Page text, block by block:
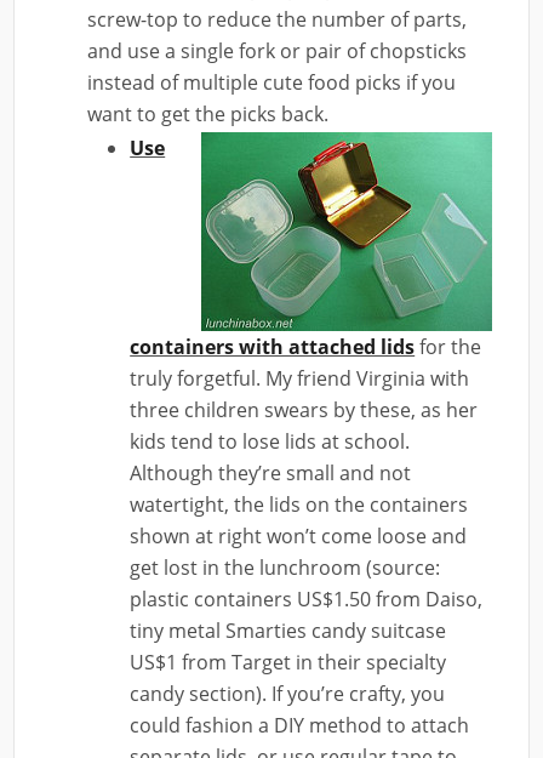
screw-top to reduce the number of parts,
and use a single fork or pair of chopsticks
instead of multiple cute food picks if you
want to get the picks back.
Use
containers with attached lidsfor the
truly forgetful. My friend Virginia with
three children swears by these, as her
kids tend to lose lids at school.
Although they’re small and not
watertight, the lids on the containers
shown at right won’t come loose and
get lost in the lunchroom (source:
plastic containers US$1.50 from Daiso,
tiny metal Smarties candy suitcase
US$1 from Target in their specialty
candy section). If you’re crafty, you
could fashion a DIY method to attach
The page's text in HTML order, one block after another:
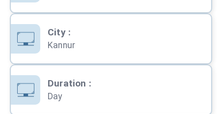
City:
Kannur
Duration :
Day
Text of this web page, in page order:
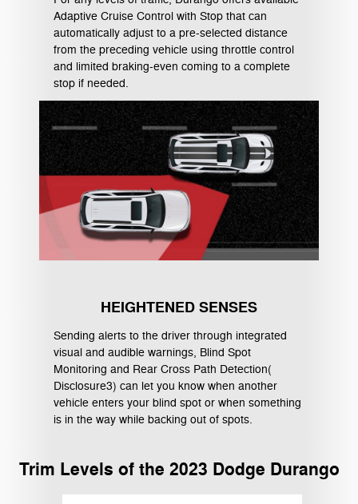
Adaptive Cruise Control with Stop that can
automatically adjust to a pre-selected distance
from the preceding vehicle using throttle control
and limited braking-even coming to a complete
stop if needed.
HEIGHTENED SENSES
Sending alerts to the driver through integrated
visual and audible warnings, Blind Spot
Monitoring and Rear Cross Path Detection(
Disclosure3) can let you know when another
vehicle enters your blind spot or when something
is in the way while backing out of spots.
Trim Levels of the 2023 Dodge Durango
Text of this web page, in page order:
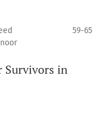
59-65
Survivors in
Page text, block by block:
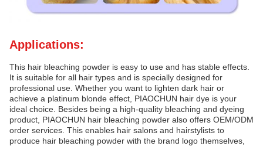
Applications:
This hair bleaching powder is easy to use and has stable effects.
It is suitable for all hair types and is specially designed for
professional use. Whether you want to lighten dark hair or
achieve a platinum blonde effect, PIAOCHUN hair dye is your
ideal choice. Besides being a high-quality bleaching and dyeing
product, PIAOCHUN hair bleaching powder also offers OEM/ODM
order services. This enables hair salons and hairstylists to
produce hair bleaching powder with the brand logo themselves,
▬▬▬▬▬▬▬▬▬▬
WORK ORDER: Pictures excluded, copy the lines exactly from where the material starts to the line with "truly forgetful. My friend Virginia with", inclusive.

ANSWER BELOW:
Page text, block by block:
screw-top to reduce the number of parts,
and use a single fork or pair of chopsticks
instead of multiple cute food picks if you
want to get the picks back.
Use
containers with attached lidsfor the
truly forgetful. My friend Virginia with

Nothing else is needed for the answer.